First post here, thanks for creating a forum for coffee appreciators!

Does anyone know what area of fault is referred to by 'System Error 13?' I've tried everywhere online. Melitta just want me to return my machine for a repair that costs more than the machine (4 year old Passione OT).

I've spent several days on the machine and at my wit's end. The drive unit was struggling to turn over the brewing unit, so I replaced the brewing unit (£50). That didn't work so I replaced the drive unit (£80). The drive now turns freely on startup but I now get 'Error 13' followed by the machine resetting. All other usual errors e.g. insert water, insert drip tray, insert brewing unit work as normal.
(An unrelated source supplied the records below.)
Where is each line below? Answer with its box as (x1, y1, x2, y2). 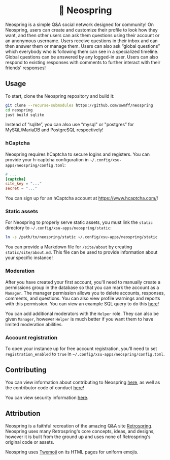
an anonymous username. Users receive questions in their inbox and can (5, 38, 158, 44)
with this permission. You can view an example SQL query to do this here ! (5, 300, 159, 307)
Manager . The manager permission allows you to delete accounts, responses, (5, 290, 165, 296)
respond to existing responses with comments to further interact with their (5, 59, 161, 65)
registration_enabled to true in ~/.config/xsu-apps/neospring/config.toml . (5, 351, 165, 357)
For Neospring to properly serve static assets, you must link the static (5, 219, 153, 225)
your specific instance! (5, 254, 53, 261)
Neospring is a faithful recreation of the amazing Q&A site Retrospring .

I carefully used photos to rebuild so I'm confident wiring and hoses etc are connected correctly. The error comes up after a short pause that follows the initial drive turn over of the brewing unit, so I'm wondering if it's a hose issue but can see no connection issues. The heater element warms up also so I don't believe it's an electrical / wiring fault.

Could anyone please advise? I really don't want to get rid of my machine but I've not had a decent coffee since 2019!


----------



## Jaxx (Jan 15, 2022)

Hi Marlowe,

We too have this problem, did you manage to resolve it or did you have to ditch the machine in the end?

TIA,


----------